What are examples of imagery in The Scarlet Letter?
First of all, it is important to understand that imagery is description which appeals to one of the five senses. This means the author paints a picture through sight, smell, taste, sound, or touch. Imagery is not the same thing as figurative language.
One clear picture of sight and sound imagery is used in chapter 4, when Chillingworth pays a personal visit to Hester and the baby in jail. Notice the stark contrast in the description of Chillingworth's quiet demeanor as contrasted with the crying baby who is visibly and outwardly mirroring the inner turmoil of her mother.
Descriptions of Chillingworth:
The stranger had entered the room with the characteristic quietude of the profession to which he announced himself as belonging. Nor did his demeanor change when...left...face to face with the woman (66).

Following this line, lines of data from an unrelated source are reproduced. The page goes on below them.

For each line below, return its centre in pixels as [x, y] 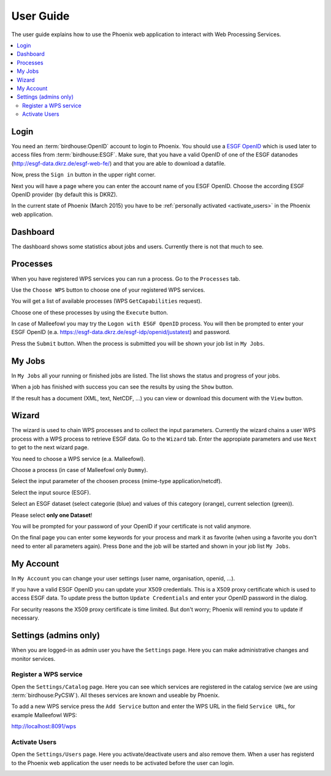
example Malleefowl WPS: [44, 715]
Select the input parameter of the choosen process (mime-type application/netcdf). [117, 481]
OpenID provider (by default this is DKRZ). [64, 194]
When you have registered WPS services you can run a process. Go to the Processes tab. [126, 278]
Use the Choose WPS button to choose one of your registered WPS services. [108, 290]
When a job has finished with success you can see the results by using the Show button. [123, 387]
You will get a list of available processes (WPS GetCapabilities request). [107, 301]
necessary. [25, 618]
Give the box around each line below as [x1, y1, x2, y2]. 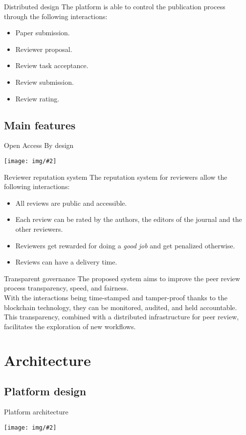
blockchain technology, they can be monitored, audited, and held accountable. [4, 302, 237, 312]
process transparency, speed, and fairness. [4, 283, 129, 293]
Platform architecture [4, 406, 68, 416]
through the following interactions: [4, 11, 108, 21]
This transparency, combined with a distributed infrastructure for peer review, [4, 312, 239, 322]
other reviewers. [15, 223, 63, 234]
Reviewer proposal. [15, 44, 72, 54]
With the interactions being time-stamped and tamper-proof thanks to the [4, 292, 227, 302]
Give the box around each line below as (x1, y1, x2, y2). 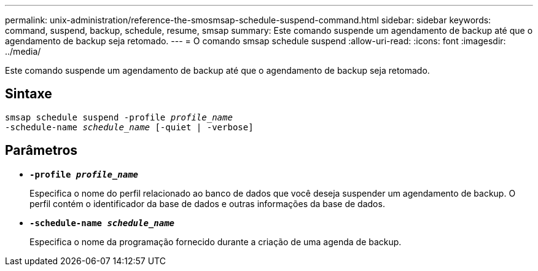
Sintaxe (5, 86, 52, 102)
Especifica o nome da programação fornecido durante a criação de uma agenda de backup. (29, 236, 402, 247)
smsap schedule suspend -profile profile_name (5, 112, 233, 122)
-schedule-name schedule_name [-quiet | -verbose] (5, 122, 254, 132)
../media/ (5, 46, 41, 57)
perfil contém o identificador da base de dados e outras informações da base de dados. (29, 198, 385, 209)
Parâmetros (5, 143, 78, 159)
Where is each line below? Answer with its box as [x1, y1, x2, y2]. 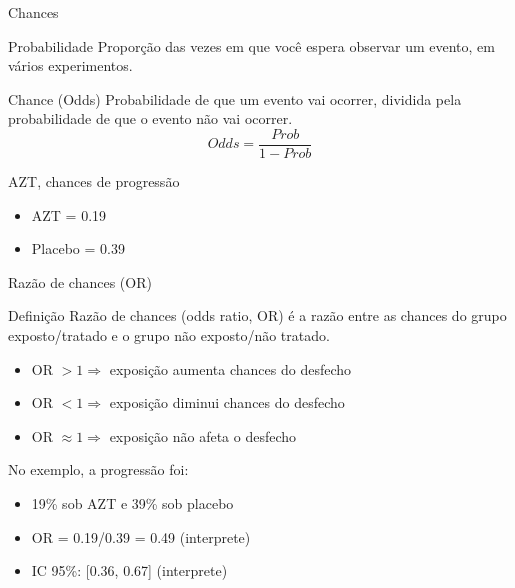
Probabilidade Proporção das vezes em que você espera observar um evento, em [8, 35, 496, 56]
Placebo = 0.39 [31, 238, 125, 259]
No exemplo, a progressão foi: [8, 459, 189, 480]
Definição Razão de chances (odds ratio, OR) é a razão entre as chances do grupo [8, 305, 507, 326]
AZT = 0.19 [31, 204, 107, 225]
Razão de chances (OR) [8, 271, 152, 292]
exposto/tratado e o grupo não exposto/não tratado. [8, 325, 330, 345]
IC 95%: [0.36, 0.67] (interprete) [31, 560, 228, 581]

The "characteristic quietude of the profession" is a description of the calm confidence a physician must possess when entering the room of a patient. He conducts himself in a controlled manner, which is starkly contrasted with the out of control state of Hester (inwardly) and her baby (outwardly):
His first care was given to the child; whose cries, indeed, as she lay writhing...made it of peremptory necessity...the task of soothing her (66).
In this chapter, the reader can see and hear a screaming and upset newborn baby, and a mother who is useless to sooth her. Then, we witness a calm and collected doctor enter the room, take control of the situation, and quiet everything down to his level. The imagery here foreshadows Chillingworth's future control over other characters in the story, which he continues to do from a place of quiet and resolute calm, secrecy, and silent control.
All of the physical descriptions of the scarlet letter involving Hester, and sometimes Pearl, that pepper the novel are good examples of imagery.
The first description of the letter Hester has embroidered occurs as Hester has left the prison and climbed the scaffold of the pillory for her hours of public humiliation. It is described as "fine red cloth" with "elaborate embroidery and fantastic flourishes of gold thread" in the shape of a letter A. Readers understand right away that its maker, Hester Prynne, is an artist, and for her, the scarlet letter is not an emblem of shame.
In chapter VI, Pearl, who has by this time exhibited a fascination with her mother's letter, picks a handful of wildflowers and throws them at Hester's bosom, "dancing up and down, like a little elf, whenever she hit the scarlet letter."
In chapter XV, entitled "Hester and Pearl," the letter is replicated by Pearl in green. The child takes eel grass and imitates the shape of Hester's A on her own bodice, "but freshly green, instead of scarlet."
In chapter XVIII, Hester's act of removing the scarlet letter offers stirring imagery. Hester flings it aside in the forest, and it lays near the brook, "glittering like a lost jewel," and symbolically freeing Hester in a way that is impossible in the village that oppresses her.